I have some regression equations, take from various published studies, that predict an individual's mass from its length. Typically only an equation's parameter values, R-squared, standard error of the estimate, and sample size are reported in a manuscript. I'm then using those equations to predict the masses of individuals from a new set of length observations. I'm mainly interested in total mass per unit area, so I'm summing the masses of all individuals and dividing by the area they occupy. Here's a brief example using R code:
# regression equation 1 information eq1 <- list(b0= 0.9, b1= 3.2, n= 10, r2= 0.984, see= 1.28) # regression equation 2 information eq2 <- list(b0= 1.1, b1= 2.8, n= 16, r2= 0.971, see= 1.65) # new observations length <- rgamma(100, 4) area <- 1000 # equation 1 prediction mass.eq1 <- eq1$b0 + eq1$b1 * length massPerArea.eq1 <- sum(mass.eq1) / area # equation 2 prediction mass.eq2 <- eq2$b0 + eq2$b1 * length massPerArea.eq2 <- sum(mass.eq2) / area # compare the two massPerArea predictions...?
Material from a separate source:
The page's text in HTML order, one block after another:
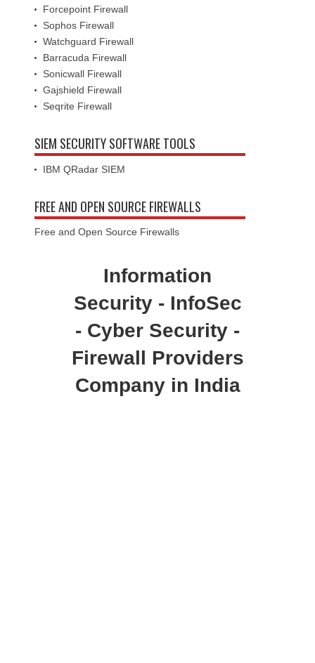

Each regression equation of course results in a different final estimate, but how can I determine the uncertainty in those estimates and to what degree they differ statistically? Since I'm summing up individuals, is propagation of error part of that uncertainty? If a direct computation of that uncertainty is possible, that'd would be great, but if there's a solution that requires numerical simulations, that'd be fine also (and actually, I've tried some simulating, but I thought I'd ask first if a direct approach exists). Thanks!